If your balance is zero before a request, the API returns 402 with code INSUFFICIENT_TOKENS and the request is not forwarded to the model. Buy a token pack from AI → Plans → Token Packs to top up.

You can also set a per-instance token budget on the instance detail page. Crossing 80%, 50%, or 20% remaining sends an email alert to your org admins. At 0%, requests on that instance return 402 with code INSTANCE_BUDGET_EXCEEDED until the budget is raised.

Failed requests don't deduct tokens. Errors, rate limits, content blocks, and IP blocks are free.

Rate limiting

Default 60 requests per minute per instance. Configurable from 1 up to 10,000 RPM on the instance detail page. Implemented as a Redis sliding window over the last 60 seconds. When exceeded, the API returns 429 with code RATE_LIMITED.

IP allowlist

Restrict which IPs can use the instance's key. Stored as a JSON list of IPs and CIDR ranges. When set, requests from IPs not on the list are rejected with 403 and the attempt is logged as a security event. Each rejection counts toward auto-lock.

Geo-aware firewall

Independent from the IP allowlist. When enabled, the firewall tracks every IP that hits the instance with country, city, and region from a GeoIP lookup. In monitor mode, new IPs are recorded but allowed. In enforce mode, new IPs are blocked with 403 FIREWALL_BLOCKED until you approve them from the Known IPs tab on the instance detail page.

Content filtering

Enabled by default on every instance. The API scans and escapes text on every incoming request before forwarding to the model.

Auto-lock

If three IP-block events are logged on the same instance within five minutes, the instance is automatically locked. While locked, every request returns 403 and the instance holds that state until manually unlocked. Org admins receive an email listing the offending IPs.
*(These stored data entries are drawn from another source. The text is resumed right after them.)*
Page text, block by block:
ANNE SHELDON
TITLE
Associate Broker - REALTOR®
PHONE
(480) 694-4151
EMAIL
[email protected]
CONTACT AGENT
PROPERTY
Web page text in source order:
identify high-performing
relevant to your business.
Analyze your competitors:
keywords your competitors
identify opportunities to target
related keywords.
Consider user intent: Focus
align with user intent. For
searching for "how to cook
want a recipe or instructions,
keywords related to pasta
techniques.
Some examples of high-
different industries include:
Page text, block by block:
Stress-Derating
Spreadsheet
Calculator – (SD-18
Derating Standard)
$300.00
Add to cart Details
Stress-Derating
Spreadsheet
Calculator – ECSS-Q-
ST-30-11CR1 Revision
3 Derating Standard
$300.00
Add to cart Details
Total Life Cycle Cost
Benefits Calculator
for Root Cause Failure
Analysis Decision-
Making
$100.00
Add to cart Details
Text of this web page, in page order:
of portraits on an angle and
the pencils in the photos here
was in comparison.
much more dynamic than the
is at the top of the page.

To unlock, go to the instance detail page, review the Security Events tab to confirm the blocks were not legitimate, fix the underlying allowlist or firewall configuration, and click Unlock. Unlocking requires 2FA. If the underlying configuration is still wrong when you unlock, the instance will lock again on the next batch of failed requests.

Two-factor authentication

Creating an instance, rotating its key, deleting it, and unlocking it after auto-lock all require 2FA on the user's account. Configure 2FA at Account → Security.

Status codes

A successful request returns 200 with the standard OpenAI body shape and a usage block.

Carpathian-originated errors:

400 content_filtered — the content filter blocked the request.
401 — missing, invalid, or revoked cai_ key.
402 INSUFFICIENT_TOKENS — token balance is zero.
402 INSTANCE_BUDGET_EXCEEDED — the instance's per-instance budget cap is reached.
403 — IP not on the allowlist, or the instance is locked.
403 FIREWALL_BLOCKED — geo-firewall blocked a new or unapproved IP.
429 RATE_LIMITED — sliding-window rate limit exceeded.
502 — the model backend errored or returned a non-JSON response. The body includes upstream_status.
503 — the model is disabled or unavailable.
504 — the model did not respond within 120 seconds.
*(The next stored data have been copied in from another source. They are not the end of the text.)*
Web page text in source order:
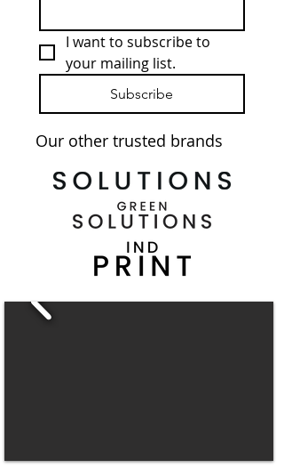
I want to subscribe to
your mailing list.
Subscribe
Our other trusted brands
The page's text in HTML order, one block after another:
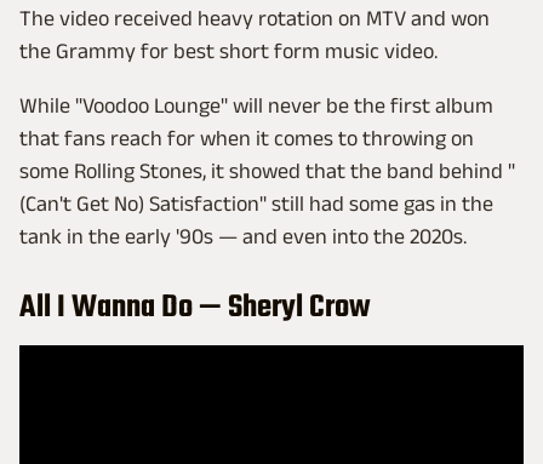
The video received heavy rotation on MTV and won
the Grammy for best short form music video.
While "Voodoo Lounge" will never be the first album
that fans reach for when it comes to throwing on
some Rolling Stones, it showed that the band behind "
(Can't Get No) Satisfaction" still had some gas in the
tank in the early '90s — and even into the 2020s.
All I Wanna Do — Sheryl Crow
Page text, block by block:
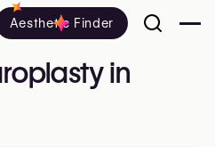
Aesthetic Finder
in
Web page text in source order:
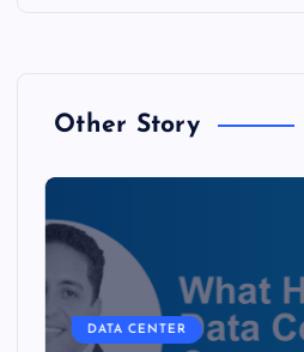
Other Story
DATA CENTER
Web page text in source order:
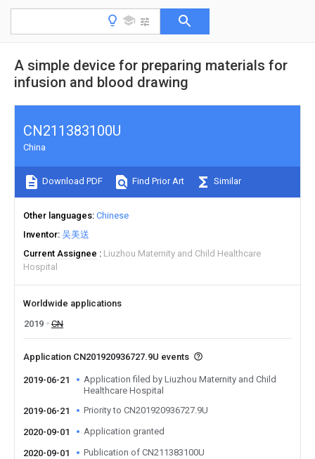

Most Carpathian errors return a body of the form {"error": "...", "code": "..."}. Content-filter errors return the OpenAI-compatible nested shape {"error": {"message": "...", "type": "content_policy_violation", "code": "content_filtered"}}. There are no rate-limit response headers.

Limits

Rate limits are configurable from 1 to 10,000 RPM. Instance name may be up to 255 characters. Request timeout is 120 seconds. Auto-lock fires after 3 blocked IPs in 5 minutes.

Logged data

Per-request logs record the instance, model, token counts (input, output, total, charged), HTTP status, response time, IP address, user agent, and the encrypted request and response bodies. Security events (IP blocks, firewall events, lock and unlock events, content-filter violations) are recorded separately and visible on the Security Events tab.